Opinion

Allison Morris: Protests at Trump's immigration policies are a heartening sign

A woman in Seattle shouts out as she stands in front of giant puppet heads portraying Vladimir Putin and Donald Trump at rally to oppose Trump's executive order barring people from certain Muslim nations from entering the US. Picture by Elaine Thompson, Associated Press
A woman in Seattle shouts out as she stands in front of giant puppet heads portraying Vladimir Putin and Donald Trump at rally to oppose Trump's executive order barring people from certain Muslim nations from entering the US. Picture by Elaine Thompson, A A woman in Seattle shouts out as she stands in front of giant puppet heads portraying Vladimir Putin and Donald Trump at rally to oppose Trump's executive order barring people from certain Muslim nations from entering the US. Picture by Elaine Thompson, Associated Press

IT'S been yet another terrible weeks for politics with a distinct feeling that we are on a downward trajectory to a much crueller and more intolerant world.

And I say that after years of cruelty and western intervention that has cost millions of innocent lives in places such as Iraq, Afghanistan, Syria and Yemen among others.

All of a sudden our own little devolved government's hissy fit seems less important, when watching the actions of the new American president.

I wonder how those living in the lead up to atrocities perpetrated by earlier generations would have felt had they been translated into this social media age.

The isolation and persecution, the religious intolerance that we associate with the Second World War, how would that have ended had people reacted differently?

Would the access to instant information have encouraged people to rise up quicker against fascism or would the 'alternative facts' that have flourish on Twitter still have allowed for propaganda or justified genocide?
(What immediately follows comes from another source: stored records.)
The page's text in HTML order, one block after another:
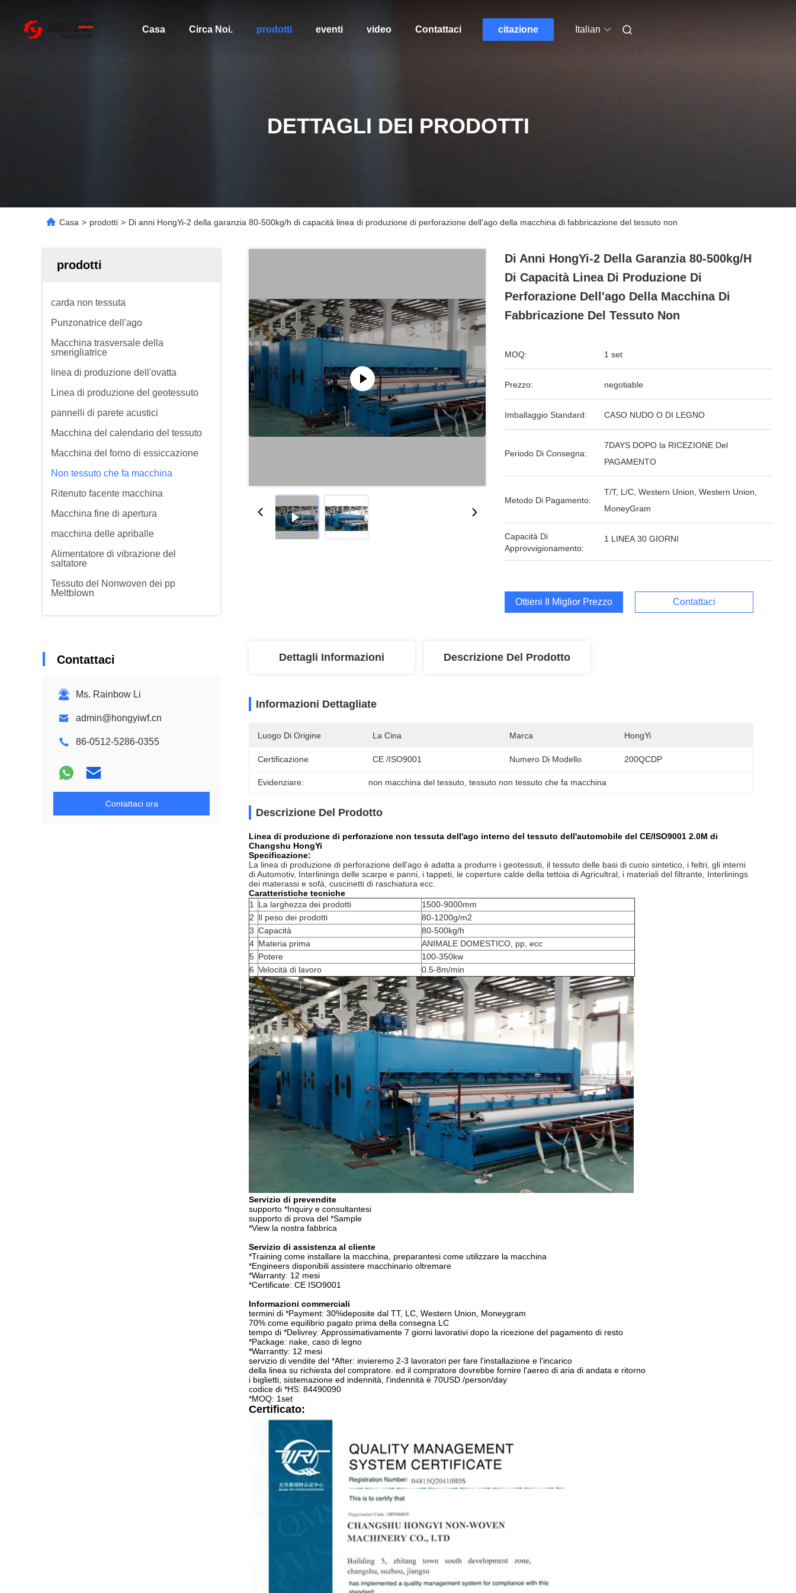
Casa Circa Noi. prodotti eventi video Contattaci citazione Italian
DETTAGLI DEI PRODOTTI
Casa > prodotti > Di anni HongYi-2 della garanzia 80-500kg/h di capacità linea di produzione di perforazione dell'ago della macchina di fabbricazione del tessuto non
prodotti
carda non tessuta
Punzonatrice dell'ago
Macchina trasversale della
smerigliatrice
linea di produzione dell'ovatta
Linea di produzione del geotessuto
pannelli di parete acustici
Macchina del calendario del tessuto
Macchina del forno di essiccazione
Non tessuto che fa macchina
Ritenuto facente macchina
Macchina fine di apertura
macchina delle apriballe
Alimentatore di vibrazione del
saltatore
Tessuto del Nonwoven dei pp
Meltblown
Contattaci
Ms. Rainbow Li
admin@hongyiwf.cn
86-0512-5286-0355
Contattaci ora
Di Anni HongYi-2 Della Garanzia 80-500kg/h
Di Capacità Linea Di Produzione Di
Perforazione Dell'ago Della Macchina Di
Fabbricazione Del Tessuto Non
MOQ: 1 set
Prezzo: negotiable
Imballaggio Standard: CASO NUDO O DI LEGNO
Periodo Di Consegna:
7DAYS DOPO la RICEZIONE Del
PAGAMENTO
Metodo Di Pagamento:
T/T, L/C, Western Union, Western Union,
MoneyGram
Capacità Di
Approvvigionamento:
1 LINEA 30 GIORNI
Ottieni Il Miglior Prezzo Contattaci
Dettagli Informazioni Descrizione Del Prodotto
Informazioni Dettagliate
Luogo Di Origine La Cina Marca HongYi
Certificazione CE /ISO9001 Numero Di Modello 200QCDP
Evidenziare: non macchina del tessuto , tessuto non tessuto che fa macchina
Descrizione Del Prodotto
Linea di produzione di perforazione non tessuta dell'ago interno del tessuto dell'automobile del CE/ISO9001 2.0M di
Changshu HongYi
Specificazione:
La linea di produzione di perforazione dell'ago è adatta a produrre i geotessuti, il tessuto delle basi di cuoio sintetico, i feltri, gli interni
di Automotiv, Interlinings delle scarpe e panni, i tappeti, le coperture calde della tettoia di Agricultral, i materiali del filtrante, Interlinings
dei materassi e sofà, cuscinetti di raschiatura ecc.
Caratteristiche tecniche
1
La larghezza dei prodotti
1500-9000mm
2 Il peso dei prodotti
80-1200g/m2
3 Capacità
80-500kg/h
4 Materia prima
ANIMALE DOMESTICO, pp, ecc
5 Potere
100-350kw
6 Velocità di lavoro 0.5-8m/min
Servizio di prevendite
supporto *Inquiry e consultantesi
supporto di prova del *Sample
*View la nostra fabbrica
Servizio di assistenza al cliente
*Training come installare la macchina, preparantesi come utilizzare la macchina
*Engineers disponibili assistere macchinario oltremare
*Warranty: 12 mesi
*Certificate: CE ISO9001
Informazioni commerciali
termini di *Payment: 30%deposite dal TT, LC, Western Union, Moneygram
70% come equilibrio pagato prima della consegna LC
tempo di *Delivrey: Approssimativamente 7 giorni lavorativi dopo la ricezione del pagamento di resto
*Package: nake, caso di legno
*Warrantty: 12 mesi
servizio di vendite del *After: invieremo 2-3 lavoratori per fare l'installazione e l'incarico
della linea su richiesta del compratore. ed il compratore dovrebbe fornire l'aereo di aria di andata e ritorno
i biglietti, sistemazione ed indennità, l'indennità è 70USD /person/day
codice di *HS: 84490090
*MOQ: 1set
Certificato:
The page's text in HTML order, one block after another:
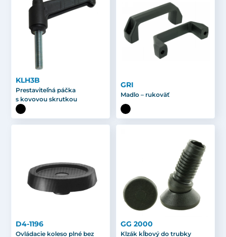
KLH3B
Prestaviteľná páčka
s kovovou skrutkou
GRI
Madlo – rukoväť
D4-1196
Ovládacie koleso plné bez
GG 2000
Klzák kĺbový do trubky
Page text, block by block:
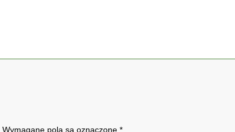
Wymagane pola są oznaczone *
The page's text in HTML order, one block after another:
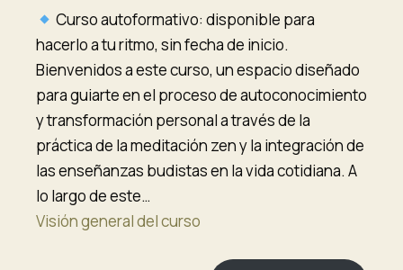
Curso autoformativo: disponible para
hacerlo a tu ritmo, sin fecha de inicio.
Bienvenidos a este curso, un espacio diseñado
para guiarte en el proceso de autoconocimiento
y transformación personal a través de la
práctica de la meditación zen y la integración de
las enseñanzas budistas en la vida cotidiana. A
lo largo de este…
Visión general del curso
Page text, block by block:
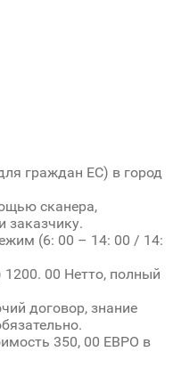
граждан ЕС) в город
сканера,
заказчику.
(6: 00 – 14: 00 / 14:
1200. 00 Нетто, полный
договор, знание
350, 00 ЕВРО в
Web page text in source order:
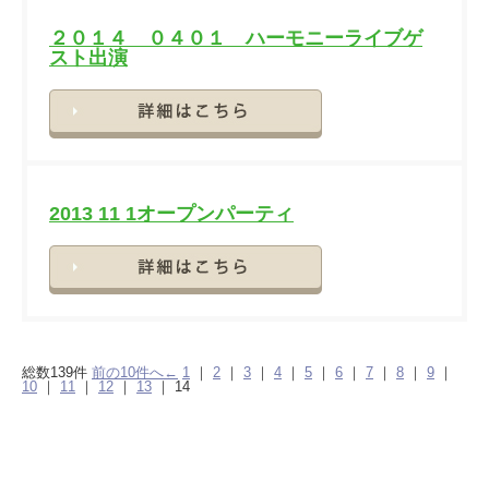
２０１４ ０４０１ ハーモニーライブゲ
スト出演
2013 11 1オープンパーティ
総数139件 前の10件へ← 1 ｜ 2 ｜ 3 ｜ 4 ｜ 5 ｜ 6 ｜ 7 ｜ 8 ｜ 9
｜
10
｜ 11 ｜ 12 ｜ 13 ｜ 14
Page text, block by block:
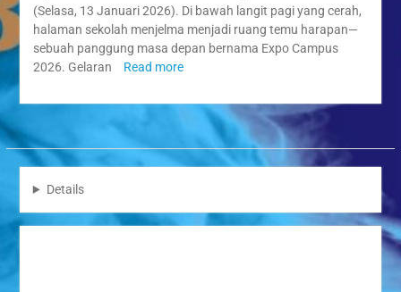
(Selasa, 13 Januari 2026). Di bawah langit pagi yang cerah,
halaman sekolah menjelma menjadi ruang temu harapan—
sebuah panggung masa depan bernama Expo Campus
2026. Gelaran
Read more
Details
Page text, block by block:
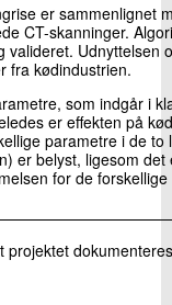
er sammenlignet
CT-skanninger.
Udnyttelsen
fra kødindustrien.
som indgår i
er effekten på
parametre i de to
er belyst, ligesom
for de forskellige

I'm heartened by the protests in America, a bad week for politics but a good week for sign makers, some of whom have excelled themselves in their hard hitting messages or humorous put downs scrawled on cardboard.

We, by virtue of the technological world we now live in, get to watch this 'people's uprising' instantly as it unfolds, on our TVs, computers and phones, but will that alter the outcome?
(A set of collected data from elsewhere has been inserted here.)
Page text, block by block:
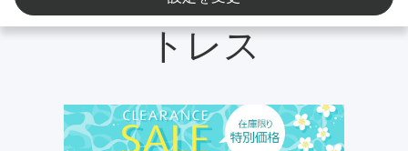
トレス
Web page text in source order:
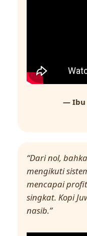
— Ibu
“Dari nol,
mengikuti
mencapai
singkat. Kopi
nasib.”
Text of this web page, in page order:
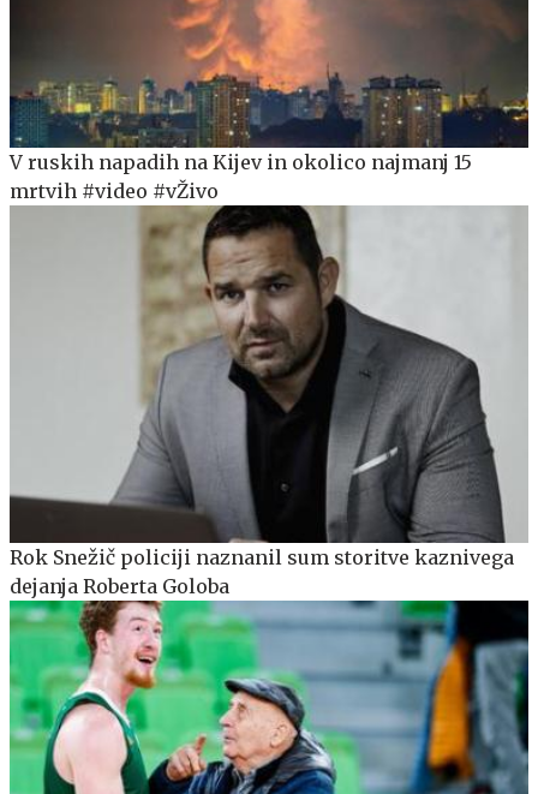
V ruskih napadih na Kijev in okolico najmanj 15
mrtvih #video #vŽivo
Rok Snežič policiji naznanil sum storitve kaznivega
dejanja Roberta Goloba
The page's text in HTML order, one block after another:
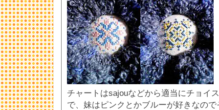
チャートはsajouなどから適当にチョイ
で、妹はピンクとかブルーが好きなの
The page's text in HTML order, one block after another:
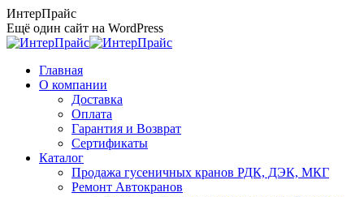
Перейти
к
содержанию
ИнтерПрайс
Ещё один сайт на WordPress
Главная
О компании
Доставка
Оплата
Гарантия и Возврат
Сертификаты
Каталог
Продажа гусеничных кранов РДК, ДЭК, МКГ
Ремонт Автокранов
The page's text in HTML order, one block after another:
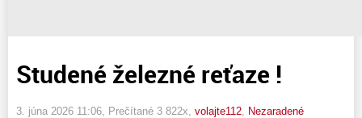
Studené železné reťaze !
3. júna 2026 11:06 , Prečítané 3 822x, volajte112 Nezaradené
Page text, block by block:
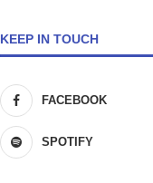
KEEP IN TOUCH
FACEBOOK
SPOTIFY
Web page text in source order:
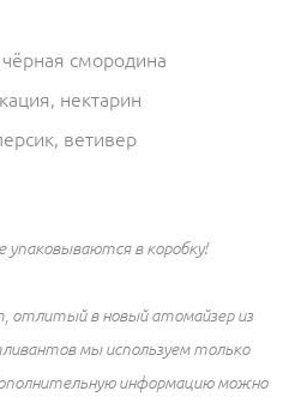
смородина
нектарин
ветивер
упаковываются в коробку!
в новый атомайзер из
мы используем только
информацию можно
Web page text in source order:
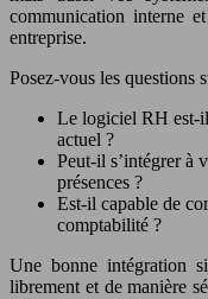
communication interne
entreprise.
Posez-vous les questions
Le logiciel RH est-
actuel ?
Peut-il s’intégrer à
présences ?
Est-il capable de
comptabilité ?
Une bonne intégration
librement et de manière

Then there are those loyal to President Trump who point out that he's simply doing what he was elected to do.

That the executive order temporarily banning entry into the United States for citizens of seven Muslim-majority countries and refugees fleeing wars - in some cases funded and exacerbated by decades of disastrous American foreign policy - was all in his manifesto pledges.

Maybe we're all so used to politicians making outlandish promises during election time that they've no real intention of keeping. Perhaps that partly accounts for the shock at what Trump is now doing.
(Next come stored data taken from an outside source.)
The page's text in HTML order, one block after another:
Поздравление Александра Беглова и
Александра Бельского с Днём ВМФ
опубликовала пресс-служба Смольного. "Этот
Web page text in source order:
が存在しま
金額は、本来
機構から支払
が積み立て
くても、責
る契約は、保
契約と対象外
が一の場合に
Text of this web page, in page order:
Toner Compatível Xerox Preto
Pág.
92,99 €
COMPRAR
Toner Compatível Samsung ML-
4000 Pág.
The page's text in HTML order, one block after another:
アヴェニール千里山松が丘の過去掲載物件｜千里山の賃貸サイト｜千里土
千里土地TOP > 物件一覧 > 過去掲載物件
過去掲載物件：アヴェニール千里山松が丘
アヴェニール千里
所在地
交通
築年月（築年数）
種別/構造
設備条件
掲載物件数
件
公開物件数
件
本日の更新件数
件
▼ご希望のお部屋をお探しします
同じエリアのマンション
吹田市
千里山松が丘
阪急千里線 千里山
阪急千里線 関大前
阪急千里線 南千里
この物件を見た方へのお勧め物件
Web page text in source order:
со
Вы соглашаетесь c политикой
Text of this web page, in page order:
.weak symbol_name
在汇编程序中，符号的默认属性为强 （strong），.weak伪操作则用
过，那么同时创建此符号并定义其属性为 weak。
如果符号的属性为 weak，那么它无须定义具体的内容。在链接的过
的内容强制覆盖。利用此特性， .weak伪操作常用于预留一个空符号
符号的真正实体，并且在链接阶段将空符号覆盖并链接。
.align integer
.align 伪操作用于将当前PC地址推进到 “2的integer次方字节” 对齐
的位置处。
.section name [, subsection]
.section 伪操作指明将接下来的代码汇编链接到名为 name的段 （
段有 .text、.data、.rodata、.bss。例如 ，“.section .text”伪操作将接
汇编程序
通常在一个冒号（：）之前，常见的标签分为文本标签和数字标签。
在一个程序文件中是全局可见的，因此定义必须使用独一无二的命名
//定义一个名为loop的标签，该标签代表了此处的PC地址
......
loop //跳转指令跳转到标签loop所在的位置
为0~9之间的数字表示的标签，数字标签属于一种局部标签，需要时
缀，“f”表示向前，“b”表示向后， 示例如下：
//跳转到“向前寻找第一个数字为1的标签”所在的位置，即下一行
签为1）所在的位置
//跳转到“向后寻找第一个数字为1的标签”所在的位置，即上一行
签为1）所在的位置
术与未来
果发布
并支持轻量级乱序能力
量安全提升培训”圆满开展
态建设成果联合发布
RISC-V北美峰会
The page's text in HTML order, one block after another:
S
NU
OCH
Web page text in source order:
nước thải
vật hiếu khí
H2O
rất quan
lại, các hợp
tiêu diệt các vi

Did anyone really think he would ban Muslims from entering America?

His own government officials didn't appear prepared for his radical, renegade policy making.

The New York Times reported that General John Kelly, secretary of homeland security - that's US homeland security and not a North Down loyalist flute band - had been on the phone seeking guidance from the White House, which had not asked his department for a legal review of the order, when halfway into the briefing, someone on the call looked up at a television in his office to see the president signing the executive order they were still discussing.

I have a feeling that'll be the template for the Trump administration, act first and think about the legalities later.

I could preach about how his actions will alienate and radicalise a new generation of young men and women, angry at the treatment of them and their families for how they chose to pray.

I could but I won't because I shouldn't have to, it goes without saying. We already, on a much smaller scale, have our own template for such actions and the inevitable reaction to them. It was called internment and resulted in swelling the ranks of a then fledgling Provisional IRA.

If only one good thing comes from this week's Stateside fascism, hopefully it'll mean the armchair politicos and commentators who have continually told us that Trump's not that bad and Hillary would have been a worse president will hold their tongue.

You'd be embarrassed to be still peddling that line at this stage, and this is only week one.

It's hard to see how anyone else could have made a worse president, or could have planned to so disastrously alter the world our children will inherit.

Amid all the division, intolerance and racism of this week one woman of power and influence stood head and shoulders above the rest, a woman who rather than save her own career said 'not on my watch'.

Acting attorney general Sally Yates ordered justice department lawyers not to defend Trump's immigration order saying as long as she was in charge "the Department of Justice will not present arguments in defense of the Executive Order.”

Trump sacked her in a one line letter, a reaction she must have known was inevitable. I admire her principle over self stance, and it gives hope that there are still people willing to say "not in my name" whether they be at an airport protesting with a sign or the most senior lawyer in America.